## Work task:
Each line starting at the one that contains "Über den Store" and ending at the one that contains "ABOUT US CONTACT" must be returned exactly, and the rest of the listing is left out.

## Input material:

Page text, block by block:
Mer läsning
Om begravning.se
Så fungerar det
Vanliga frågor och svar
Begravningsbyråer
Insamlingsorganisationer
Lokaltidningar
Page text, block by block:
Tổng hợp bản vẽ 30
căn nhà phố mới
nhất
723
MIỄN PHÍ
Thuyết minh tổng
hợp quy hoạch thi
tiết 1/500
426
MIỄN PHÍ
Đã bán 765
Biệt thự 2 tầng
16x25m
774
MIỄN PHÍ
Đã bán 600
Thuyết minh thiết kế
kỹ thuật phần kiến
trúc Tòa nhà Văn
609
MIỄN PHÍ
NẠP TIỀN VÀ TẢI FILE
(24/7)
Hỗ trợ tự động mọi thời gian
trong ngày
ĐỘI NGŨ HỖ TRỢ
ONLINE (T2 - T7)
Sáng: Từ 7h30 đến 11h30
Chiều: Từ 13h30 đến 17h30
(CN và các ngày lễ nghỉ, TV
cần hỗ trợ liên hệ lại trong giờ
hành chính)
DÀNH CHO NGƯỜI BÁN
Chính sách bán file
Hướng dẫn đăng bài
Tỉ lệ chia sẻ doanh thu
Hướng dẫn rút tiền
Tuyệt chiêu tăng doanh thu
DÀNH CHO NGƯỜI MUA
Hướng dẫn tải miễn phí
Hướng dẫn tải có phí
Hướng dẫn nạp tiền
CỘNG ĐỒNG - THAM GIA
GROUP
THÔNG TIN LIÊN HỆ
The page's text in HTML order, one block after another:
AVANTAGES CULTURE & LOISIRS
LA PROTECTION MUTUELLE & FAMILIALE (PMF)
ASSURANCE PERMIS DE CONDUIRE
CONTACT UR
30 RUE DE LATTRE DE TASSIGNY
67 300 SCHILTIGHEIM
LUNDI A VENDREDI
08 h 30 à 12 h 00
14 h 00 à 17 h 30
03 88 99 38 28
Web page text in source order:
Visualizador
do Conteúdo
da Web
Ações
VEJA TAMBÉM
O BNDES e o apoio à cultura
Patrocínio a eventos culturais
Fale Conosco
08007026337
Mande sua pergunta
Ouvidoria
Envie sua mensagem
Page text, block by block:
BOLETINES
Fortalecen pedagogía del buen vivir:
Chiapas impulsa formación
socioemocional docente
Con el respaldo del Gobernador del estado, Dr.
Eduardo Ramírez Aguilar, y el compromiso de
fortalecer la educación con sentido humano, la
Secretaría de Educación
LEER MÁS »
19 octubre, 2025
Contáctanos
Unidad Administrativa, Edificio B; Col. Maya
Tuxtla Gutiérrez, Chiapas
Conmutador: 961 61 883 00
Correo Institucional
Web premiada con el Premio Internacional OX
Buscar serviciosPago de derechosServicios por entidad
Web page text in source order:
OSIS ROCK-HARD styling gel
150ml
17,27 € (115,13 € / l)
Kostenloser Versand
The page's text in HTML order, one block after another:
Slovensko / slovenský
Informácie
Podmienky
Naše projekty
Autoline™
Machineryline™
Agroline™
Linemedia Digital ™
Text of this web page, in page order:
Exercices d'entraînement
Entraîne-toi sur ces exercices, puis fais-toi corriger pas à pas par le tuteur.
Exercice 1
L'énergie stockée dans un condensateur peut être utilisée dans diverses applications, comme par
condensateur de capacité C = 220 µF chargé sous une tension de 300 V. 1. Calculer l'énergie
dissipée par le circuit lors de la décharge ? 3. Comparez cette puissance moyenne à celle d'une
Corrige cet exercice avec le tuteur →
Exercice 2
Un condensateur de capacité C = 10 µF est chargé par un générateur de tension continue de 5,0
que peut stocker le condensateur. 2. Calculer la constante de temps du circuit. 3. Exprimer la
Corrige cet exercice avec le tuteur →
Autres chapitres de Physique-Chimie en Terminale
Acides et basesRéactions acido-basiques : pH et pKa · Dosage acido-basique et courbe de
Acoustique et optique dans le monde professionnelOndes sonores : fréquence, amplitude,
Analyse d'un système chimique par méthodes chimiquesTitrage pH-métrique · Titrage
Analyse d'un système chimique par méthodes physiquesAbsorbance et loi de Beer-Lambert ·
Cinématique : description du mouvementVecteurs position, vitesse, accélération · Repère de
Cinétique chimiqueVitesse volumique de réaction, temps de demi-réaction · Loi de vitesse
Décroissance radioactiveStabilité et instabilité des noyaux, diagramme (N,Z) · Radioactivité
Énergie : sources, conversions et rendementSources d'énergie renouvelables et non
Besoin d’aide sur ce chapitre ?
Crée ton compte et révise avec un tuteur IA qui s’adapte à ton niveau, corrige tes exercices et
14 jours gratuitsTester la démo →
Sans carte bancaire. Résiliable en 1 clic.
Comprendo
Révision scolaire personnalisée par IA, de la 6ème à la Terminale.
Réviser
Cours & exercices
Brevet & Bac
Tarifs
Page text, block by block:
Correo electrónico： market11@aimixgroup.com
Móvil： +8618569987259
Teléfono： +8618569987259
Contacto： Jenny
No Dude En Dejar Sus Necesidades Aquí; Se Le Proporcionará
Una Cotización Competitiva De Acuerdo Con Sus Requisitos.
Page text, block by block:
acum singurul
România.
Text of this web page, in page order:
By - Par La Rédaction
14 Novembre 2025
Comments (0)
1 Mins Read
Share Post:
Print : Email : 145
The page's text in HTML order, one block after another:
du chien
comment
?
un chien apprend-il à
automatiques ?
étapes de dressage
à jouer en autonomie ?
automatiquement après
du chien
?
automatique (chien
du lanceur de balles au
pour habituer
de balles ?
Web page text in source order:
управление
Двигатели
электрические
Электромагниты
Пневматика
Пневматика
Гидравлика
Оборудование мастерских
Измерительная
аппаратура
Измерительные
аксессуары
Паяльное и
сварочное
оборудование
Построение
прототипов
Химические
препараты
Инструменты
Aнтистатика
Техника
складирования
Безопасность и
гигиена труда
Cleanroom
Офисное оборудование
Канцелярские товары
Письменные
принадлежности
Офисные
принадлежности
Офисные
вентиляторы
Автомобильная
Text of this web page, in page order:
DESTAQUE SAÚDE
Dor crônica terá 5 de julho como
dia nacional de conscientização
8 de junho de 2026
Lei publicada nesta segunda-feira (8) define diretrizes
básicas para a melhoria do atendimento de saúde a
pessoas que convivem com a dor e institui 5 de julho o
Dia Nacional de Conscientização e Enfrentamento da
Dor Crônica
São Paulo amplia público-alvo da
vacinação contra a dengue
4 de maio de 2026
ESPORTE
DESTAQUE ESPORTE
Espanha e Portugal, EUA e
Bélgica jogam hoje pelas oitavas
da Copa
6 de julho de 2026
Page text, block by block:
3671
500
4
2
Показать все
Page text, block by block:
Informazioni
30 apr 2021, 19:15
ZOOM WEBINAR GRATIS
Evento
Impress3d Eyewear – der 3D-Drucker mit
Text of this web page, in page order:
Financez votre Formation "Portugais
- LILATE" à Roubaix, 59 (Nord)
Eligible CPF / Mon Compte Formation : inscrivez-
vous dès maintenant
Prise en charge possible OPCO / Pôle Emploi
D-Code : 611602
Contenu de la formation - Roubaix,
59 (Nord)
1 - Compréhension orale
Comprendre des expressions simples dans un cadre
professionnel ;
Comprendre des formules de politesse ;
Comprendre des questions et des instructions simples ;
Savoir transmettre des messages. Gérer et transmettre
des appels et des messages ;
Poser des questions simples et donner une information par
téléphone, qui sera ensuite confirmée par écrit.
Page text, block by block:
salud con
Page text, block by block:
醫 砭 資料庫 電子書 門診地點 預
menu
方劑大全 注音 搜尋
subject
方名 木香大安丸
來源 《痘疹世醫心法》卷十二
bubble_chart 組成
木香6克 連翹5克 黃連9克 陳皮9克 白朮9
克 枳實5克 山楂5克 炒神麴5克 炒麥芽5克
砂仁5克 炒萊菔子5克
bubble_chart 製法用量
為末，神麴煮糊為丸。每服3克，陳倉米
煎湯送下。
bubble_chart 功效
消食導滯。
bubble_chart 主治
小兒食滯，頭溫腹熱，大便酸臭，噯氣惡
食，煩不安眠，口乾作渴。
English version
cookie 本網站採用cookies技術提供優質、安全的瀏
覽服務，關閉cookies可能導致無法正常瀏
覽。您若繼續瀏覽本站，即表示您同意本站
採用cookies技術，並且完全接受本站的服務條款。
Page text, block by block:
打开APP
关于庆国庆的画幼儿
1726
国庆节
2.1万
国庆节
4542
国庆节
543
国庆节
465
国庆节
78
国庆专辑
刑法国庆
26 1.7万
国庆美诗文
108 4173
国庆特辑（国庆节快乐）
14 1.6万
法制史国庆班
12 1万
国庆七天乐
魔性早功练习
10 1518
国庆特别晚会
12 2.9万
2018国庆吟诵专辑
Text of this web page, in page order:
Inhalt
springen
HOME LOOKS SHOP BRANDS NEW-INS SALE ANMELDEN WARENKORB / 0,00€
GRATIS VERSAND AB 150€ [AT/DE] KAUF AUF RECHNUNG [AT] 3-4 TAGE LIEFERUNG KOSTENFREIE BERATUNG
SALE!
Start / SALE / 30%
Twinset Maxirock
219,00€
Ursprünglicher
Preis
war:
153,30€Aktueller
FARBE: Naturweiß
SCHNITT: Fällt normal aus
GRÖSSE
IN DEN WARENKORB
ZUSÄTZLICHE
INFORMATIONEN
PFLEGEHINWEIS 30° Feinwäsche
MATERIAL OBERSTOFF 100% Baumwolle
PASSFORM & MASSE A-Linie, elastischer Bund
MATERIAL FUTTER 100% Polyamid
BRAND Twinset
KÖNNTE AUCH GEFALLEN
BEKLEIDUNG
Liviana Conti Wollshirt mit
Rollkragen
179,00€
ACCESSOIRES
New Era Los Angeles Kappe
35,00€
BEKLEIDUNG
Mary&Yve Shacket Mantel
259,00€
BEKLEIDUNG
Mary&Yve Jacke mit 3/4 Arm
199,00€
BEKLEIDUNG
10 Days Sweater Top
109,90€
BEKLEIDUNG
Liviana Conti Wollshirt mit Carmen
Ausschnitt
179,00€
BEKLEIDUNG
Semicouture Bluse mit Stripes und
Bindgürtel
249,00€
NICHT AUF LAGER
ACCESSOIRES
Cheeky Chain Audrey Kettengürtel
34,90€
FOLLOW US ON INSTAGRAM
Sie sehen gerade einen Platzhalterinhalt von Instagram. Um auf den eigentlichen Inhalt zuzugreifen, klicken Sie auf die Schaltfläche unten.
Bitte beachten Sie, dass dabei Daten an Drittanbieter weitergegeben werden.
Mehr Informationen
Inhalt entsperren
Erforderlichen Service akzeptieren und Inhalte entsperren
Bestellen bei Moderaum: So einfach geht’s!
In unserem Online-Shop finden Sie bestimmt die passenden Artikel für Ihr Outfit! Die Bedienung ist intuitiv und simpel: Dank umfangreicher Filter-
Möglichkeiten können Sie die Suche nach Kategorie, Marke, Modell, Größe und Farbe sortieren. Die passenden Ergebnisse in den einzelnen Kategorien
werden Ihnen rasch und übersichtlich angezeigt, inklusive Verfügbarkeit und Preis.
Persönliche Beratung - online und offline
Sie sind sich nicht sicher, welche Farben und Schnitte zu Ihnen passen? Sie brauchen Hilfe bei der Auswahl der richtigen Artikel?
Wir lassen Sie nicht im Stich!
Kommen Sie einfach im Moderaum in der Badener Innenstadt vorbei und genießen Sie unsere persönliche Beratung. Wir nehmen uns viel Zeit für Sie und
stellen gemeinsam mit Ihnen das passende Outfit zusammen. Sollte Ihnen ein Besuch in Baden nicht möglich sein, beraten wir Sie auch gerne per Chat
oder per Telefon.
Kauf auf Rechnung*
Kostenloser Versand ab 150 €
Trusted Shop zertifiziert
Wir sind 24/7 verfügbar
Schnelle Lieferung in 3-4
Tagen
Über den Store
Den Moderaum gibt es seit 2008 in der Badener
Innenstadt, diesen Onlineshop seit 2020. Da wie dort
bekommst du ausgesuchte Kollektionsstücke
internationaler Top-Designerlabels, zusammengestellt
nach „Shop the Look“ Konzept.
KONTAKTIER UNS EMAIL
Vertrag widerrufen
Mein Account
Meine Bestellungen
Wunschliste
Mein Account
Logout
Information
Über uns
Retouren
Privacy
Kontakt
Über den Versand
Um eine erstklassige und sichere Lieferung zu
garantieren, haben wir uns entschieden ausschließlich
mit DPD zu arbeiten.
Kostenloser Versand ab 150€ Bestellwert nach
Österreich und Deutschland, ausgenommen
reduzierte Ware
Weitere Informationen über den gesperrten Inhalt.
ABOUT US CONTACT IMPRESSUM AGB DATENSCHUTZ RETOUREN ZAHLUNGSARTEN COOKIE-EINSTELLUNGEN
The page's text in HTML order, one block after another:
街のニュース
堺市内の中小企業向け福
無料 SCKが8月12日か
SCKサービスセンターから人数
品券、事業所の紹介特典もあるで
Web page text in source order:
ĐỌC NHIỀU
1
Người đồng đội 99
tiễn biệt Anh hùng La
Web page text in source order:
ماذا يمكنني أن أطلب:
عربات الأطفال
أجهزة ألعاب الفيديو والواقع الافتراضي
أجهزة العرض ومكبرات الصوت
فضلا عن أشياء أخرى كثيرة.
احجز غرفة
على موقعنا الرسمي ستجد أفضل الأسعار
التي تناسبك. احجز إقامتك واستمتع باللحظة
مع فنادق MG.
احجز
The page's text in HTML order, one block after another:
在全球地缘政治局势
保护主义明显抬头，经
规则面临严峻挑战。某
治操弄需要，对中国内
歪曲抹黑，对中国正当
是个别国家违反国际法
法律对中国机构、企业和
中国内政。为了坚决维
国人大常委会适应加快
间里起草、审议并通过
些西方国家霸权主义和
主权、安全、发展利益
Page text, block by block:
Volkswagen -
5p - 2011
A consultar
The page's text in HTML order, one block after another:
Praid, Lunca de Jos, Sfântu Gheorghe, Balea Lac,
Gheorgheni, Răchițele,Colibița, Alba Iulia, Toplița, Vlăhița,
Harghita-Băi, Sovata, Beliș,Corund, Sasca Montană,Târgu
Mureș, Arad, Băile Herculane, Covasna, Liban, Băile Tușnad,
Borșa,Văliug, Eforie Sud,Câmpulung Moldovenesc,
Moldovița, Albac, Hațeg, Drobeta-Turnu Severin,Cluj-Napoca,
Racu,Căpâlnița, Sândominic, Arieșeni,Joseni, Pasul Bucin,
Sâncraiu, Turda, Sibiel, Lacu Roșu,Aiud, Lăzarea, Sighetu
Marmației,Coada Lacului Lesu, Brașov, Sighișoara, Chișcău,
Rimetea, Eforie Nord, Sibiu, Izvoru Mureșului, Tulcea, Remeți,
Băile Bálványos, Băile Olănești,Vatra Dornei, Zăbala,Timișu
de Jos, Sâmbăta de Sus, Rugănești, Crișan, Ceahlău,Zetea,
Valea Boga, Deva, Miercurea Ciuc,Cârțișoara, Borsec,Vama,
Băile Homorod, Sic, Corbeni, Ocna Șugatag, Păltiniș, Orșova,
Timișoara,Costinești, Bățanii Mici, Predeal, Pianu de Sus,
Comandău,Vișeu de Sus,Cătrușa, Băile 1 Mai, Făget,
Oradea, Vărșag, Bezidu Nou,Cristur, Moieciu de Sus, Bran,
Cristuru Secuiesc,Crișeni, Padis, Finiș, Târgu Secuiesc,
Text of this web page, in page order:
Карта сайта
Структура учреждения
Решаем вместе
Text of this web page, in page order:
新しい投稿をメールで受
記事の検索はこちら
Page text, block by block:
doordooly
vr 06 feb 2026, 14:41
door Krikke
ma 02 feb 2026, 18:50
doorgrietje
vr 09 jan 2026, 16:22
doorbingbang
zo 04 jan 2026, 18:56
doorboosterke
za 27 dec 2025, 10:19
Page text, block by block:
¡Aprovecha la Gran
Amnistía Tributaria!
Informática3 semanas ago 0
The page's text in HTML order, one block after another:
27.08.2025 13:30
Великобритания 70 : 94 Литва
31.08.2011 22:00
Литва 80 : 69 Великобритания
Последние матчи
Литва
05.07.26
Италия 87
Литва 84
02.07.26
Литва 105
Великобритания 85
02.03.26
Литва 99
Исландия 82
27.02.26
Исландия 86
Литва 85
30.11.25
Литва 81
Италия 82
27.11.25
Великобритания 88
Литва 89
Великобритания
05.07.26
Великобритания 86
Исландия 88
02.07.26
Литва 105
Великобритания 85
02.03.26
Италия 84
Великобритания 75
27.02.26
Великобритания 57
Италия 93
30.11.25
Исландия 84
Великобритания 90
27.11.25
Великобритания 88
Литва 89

## Task solution:
Über den Store
Den Moderaum gibt es seit 2008 in der Badener
Innenstadt, diesen Onlineshop seit 2020. Da wie dort
bekommst du ausgesuchte Kollektionsstücke
internationaler Top-Designerlabels, zusammengestellt
nach „Shop the Look“ Konzept.
KONTAKTIER UNS EMAIL
Vertrag widerrufen
Mein Account
Meine Bestellungen
Wunschliste
Mein Account
Logout
Information
Über uns
Retouren
Privacy
Kontakt
Über den Versand
Um eine erstklassige und sichere Lieferung zu
garantieren, haben wir uns entschieden ausschließlich
mit DPD zu arbeiten.
Kostenloser Versand ab 150€ Bestellwert nach
Österreich und Deutschland, ausgenommen
reduzierte Ware
Weitere Informationen über den gesperrten Inhalt.
ABOUT US CONTACT IMPRESSUM AGB DATENSCHUTZ RETOUREN ZAHLUNGSARTEN COOKIE-EINSTELLUNGEN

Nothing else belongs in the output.